Il nous présente également l'histoire et le parcours de
Pablo Fajardo, fils de paysans analphabètes et d'un père alcoolique, originaire de la province de Manabí, sur la côte Pacifique, bien loin des tribus amazoniennes. Alors qu'il n'est âgé que de quatorze ans, ses frères aînés le convainquent de les suivre vers le nord, où il travaille dans une palmeraie, tout en suivant des cours du soir dans un lycée (il étudie de 18h à 3h du matin). C'est à cette époque qu'il découvre les penseurs de la lutte sociale : Gandhi,
Martin Luther King,
Che Guevara… C'est en tenant des permanences dans un presbytère qui accueille et tente d'aider les populations indigènes qu'il découvre les maux et les dures conditions de vie qu'ils doivent à l'exploitation pétrolifère.

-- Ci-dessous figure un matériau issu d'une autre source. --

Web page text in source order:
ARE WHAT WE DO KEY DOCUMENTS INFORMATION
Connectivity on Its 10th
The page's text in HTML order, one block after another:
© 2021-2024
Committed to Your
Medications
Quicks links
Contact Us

Il présente, enfin, les étapes du combat et ses divers acteurs, avec à l'origine un livre, écrit par une avocate américaine, dénonçant les répercussions de l'action de
Texaco et sa déresponsabilisation, qui tombe entre les mains de l'avocat Cristobal Bonifaz, à l'origine de la judiciarisation de l'affaire. Suivent diverses manifestations et la constitution de l'Unión des Afectados por
Texaco, initiée par des hommes de loi américains et des représentants de tribus. Mais ces derniers ne sont pas dupes : les avocats américains voient surtout dans l'affaire une occasion de se faire une réputation. Aussi, ils incitent Pablo à faire des études de droit, que financent les prêtres du presbytère où il est bénévole, mais aussi des amis ou des voisins. Diplômé en 2003, il peut alors s'engager dans la lutte, dont il devient avec le temps l'un des fers de lance. C'est un combat long et difficile, ponctué de nombreuses désillusions.

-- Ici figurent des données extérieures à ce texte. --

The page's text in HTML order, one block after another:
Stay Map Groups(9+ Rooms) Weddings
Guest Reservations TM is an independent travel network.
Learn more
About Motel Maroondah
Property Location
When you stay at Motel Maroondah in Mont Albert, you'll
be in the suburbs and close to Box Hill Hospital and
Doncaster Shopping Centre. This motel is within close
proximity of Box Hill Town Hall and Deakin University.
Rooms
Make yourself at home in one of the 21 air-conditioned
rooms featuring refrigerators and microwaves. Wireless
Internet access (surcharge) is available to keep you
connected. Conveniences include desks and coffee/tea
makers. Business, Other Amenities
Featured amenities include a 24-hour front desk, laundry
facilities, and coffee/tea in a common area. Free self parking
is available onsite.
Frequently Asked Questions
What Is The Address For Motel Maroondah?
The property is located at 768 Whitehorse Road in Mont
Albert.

Texaco met ses énormes moyens financiers au service d'une contre-attaque qui bafoue l'idée même de justice et les règles du droit. Il est notamment question de subornation de témoins, et même d'un juge. Tout cela traduit un arrogant mépris pour ces habitants d'Amazonie que l'on considère comme des humains de seconde zone, parmi lesquels des Indiens qui ont vécu des milliers d'années en paix avec une nature dévastée en l'espace de cinquante ans par la pollution, dont le mode de vie traditionnel a été anéanti. de quoi perdre tout espoir en la justice. Pourtant, unissant aujourd'hui leurs voix à celles d'autres victimes des multinationales, les sinistrés de Sucumbíos continuent de se battre. Parce que ce crime ne peut rester impuni.

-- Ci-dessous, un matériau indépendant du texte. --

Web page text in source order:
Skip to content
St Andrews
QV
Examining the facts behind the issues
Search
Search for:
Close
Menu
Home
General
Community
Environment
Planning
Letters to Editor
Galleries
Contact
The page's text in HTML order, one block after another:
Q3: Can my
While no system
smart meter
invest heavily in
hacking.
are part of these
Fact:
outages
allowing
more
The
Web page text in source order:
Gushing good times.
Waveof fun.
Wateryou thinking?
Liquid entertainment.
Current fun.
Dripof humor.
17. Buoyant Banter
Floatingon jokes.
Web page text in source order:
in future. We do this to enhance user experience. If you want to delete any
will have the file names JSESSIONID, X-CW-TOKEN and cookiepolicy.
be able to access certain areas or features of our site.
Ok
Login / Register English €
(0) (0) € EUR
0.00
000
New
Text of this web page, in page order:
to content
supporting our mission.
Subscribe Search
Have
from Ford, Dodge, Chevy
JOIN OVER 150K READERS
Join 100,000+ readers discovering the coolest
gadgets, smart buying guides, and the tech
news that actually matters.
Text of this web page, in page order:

Le récit, déjà fort instructif, est complété d'un dossier signé
Amnesty International, qui entre autres rend hommage à ces combattants et rappelle les dangers qu'ils encourent (60 % des assassinats visant des défenseurs de l'environnement sont commis en Amérique latine). L'ensemble constitue un documentaire solidement bâti, synthétique mais clair et complet. le propos est bien mis en valeur par un dessin agréablement coloré, aux traits parfois fondus, orgies de verdure et couleurs vives des vêtements des habitants de la forêt tranchant avec les représentations, aux teintes majoritairement grises ou noires, des ravages occasionnés par la pollution pétrolière.